Tempat itu kemudian penuh geremang, pertama pelan-pelan kemudian makin lama makin kencang.

 

     "Pradigda terbunuh.....Pradigda mati....tak bernyawa lagi....diam saja dari tadi.... padahal cuman terpeselet tadi lho.... wah sakti bener orang gila itu," geremang orang-orang semakin riuh. Tiba-tiba seperti meledak suara perempuan paruh baya sambil berlari menangis-nangis menuburk tubuh Pradigda.

 

    "Kang, Kang Digda bangun Kang.... bangun... jangan mati Kang....jangan tinggalkan aku...!" jerit perempuan itu di antara sedu sedannya. Tiba-tiba perempuan itu berdiri dan bertolak pinggang, matanya galak menatap Bandung yang diam berdiri tak bergeming.

 

  

  "Kau pembunuh! Kau pembunuh hai orang gila! Akan kubunuh kau orang gila!" teriak perempuan itu.

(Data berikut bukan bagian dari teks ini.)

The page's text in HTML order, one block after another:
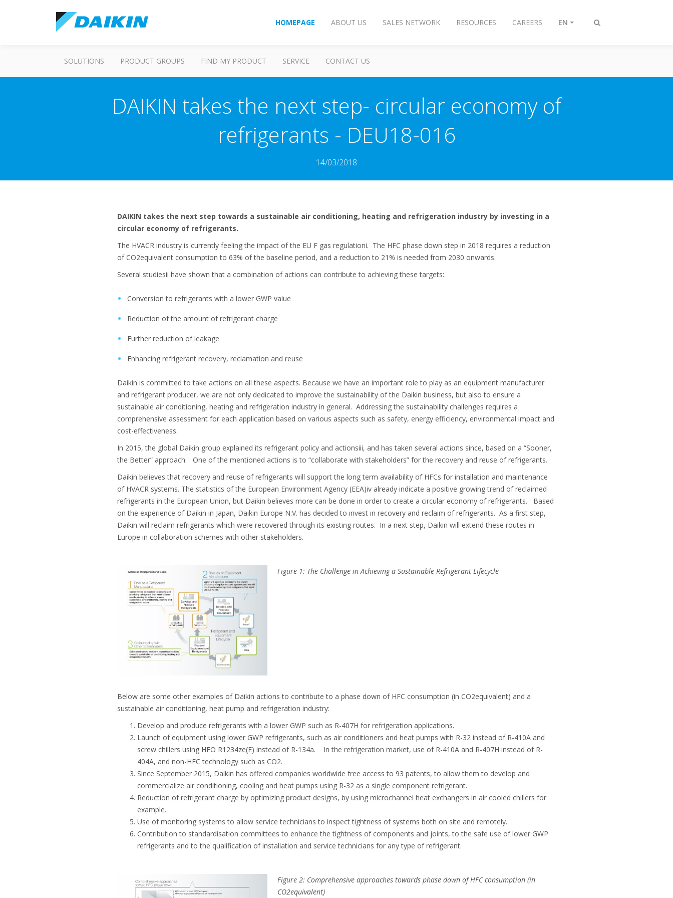
Toggle
HOMEPAGE ABOUT US SALES NETWORK RESOURCES CAREERS EN
SOLUTIONS PRODUCT GROUPS FIND MY PRODUCT SERVICE CONTACT US
DAIKIN takes the next step- circular economy of
refrigerants - DEU18-016
14/03/2018
DAIKIN takes the next step towards a sustainable air conditioning, heating and refrigeration industry by investing in a
circular economy of refrigerants.
The HVACR industry is currently feeling the impact of the EU F gas regulationi. The HFC phase down step in 2018 requires a reduction
of CO2equivalent consumption to 63% of the baseline period, and a reduction to 21% is needed from 2030 onwards.
Several studiesii have shown that a combination of actions can contribute to achieving these targets:
Conversion to refrigerants with a lower GWP value
Reduction of the amount of refrigerant charge
Further reduction of leakage
Enhancing refrigerant recovery, reclamation and reuse
Daikin is committed to take actions on all these aspects. Because we have an important role to play as an equipment manufacturer
and refrigerant producer, we are not only dedicated to improve the sustainability of the Daikin business, but also to ensure a
sustainable air conditioning, heating and refrigeration industry in general. Addressing the sustainability challenges requires a
comprehensive assessment for each application based on various aspects such as safety, energy efficiency, environmental impact and
cost-effectiveness.
In 2015, the global Daikin group explained its refrigerant policy and actionsiii, and has taken several actions since, based on a “Sooner,
the Better” approach. One of the mentioned actions is to “collaborate with stakeholders” for the recovery and reuse of refrigerants.
Daikin believes that recovery and reuse of refrigerants will support the long term availability of HFCs for installation and maintenance
of HVACR systems. The statistics of the European Environment Agency (EEA)iv already indicate a positive growing trend of reclaimed
refrigerants in the European Union, but Daikin believes more can be done in order to create a circular economy of refrigerants. Based
on the experience of Daikin in Japan, Daikin Europe N.V. has decided to invest in recovery and reclaim of refrigerants. As a first step,
Daikin will reclaim refrigerants which were recovered through its existing routes. In a next step, Daikin will extend these routes in
Europe in collaboration schemes with other stakeholders.
Figure 1: The Challenge in Achieving a Sustainable Refrigerant Lifecycle
Below are some other examples of Daikin actions to contribute to a phase down of HFC consumption (in CO2equivalent) and a
sustainable air conditioning, heat pump and refrigeration industry:
Develop and produce refrigerants with a lower GWP such as R-407H for refrigeration applications.
Launch of equipment using lower GWP refrigerants, such as air conditioners and heat pumps with R-32 instead of R-410A and
screw chillers using HFO R1234ze(E) instead of R-134a. In the refrigeration market, use of R-410A and R-407H instead of R-
404A, and non-HFC technology such as CO2.
Since September 2015, Daikin has offered companies worldwide free access to 93 patents, to allow them to develop and
commercialize air conditioning, cooling and heat pumps using R-32 as a single component refrigerant.
Reduction of refrigerant charge by optimizing product designs, by using microchannel heat exchangers in air cooled chillers for
example.
Use of monitoring systems to allow service technicians to inspect tightness of systems both on site and remotely.
Contribution to standardisation committees to enhance the tightness of components and joints, to the safe use of lower GWP
refrigerants and to the qualification of installation and service technicians for any type of refrigerant.
Figure 2: Comprehensive approaches towards phase down of HFC consumption (in
CO2equivalent)

Tangan kanannya mengacung-ngacungkan jarinya ke arah Bandung.

 

Namun sebelum perempuan itu maju menyerang, ada seorang laki-laki tegap berpakaian prajurit lengkap mencegahnya. "Jangan! Biar saya yang menangani orang ini."

 

    "Tangkap tikus sawah ini!" perintah kepala prajurit itu kepada bawahannya. Ternyata di sekeliling itu telah banyak prajurit mengepung, ada yang membawa pedang ada pula yang membawa tombak. Semua ujungnya mengarah ke tubuh Bandung.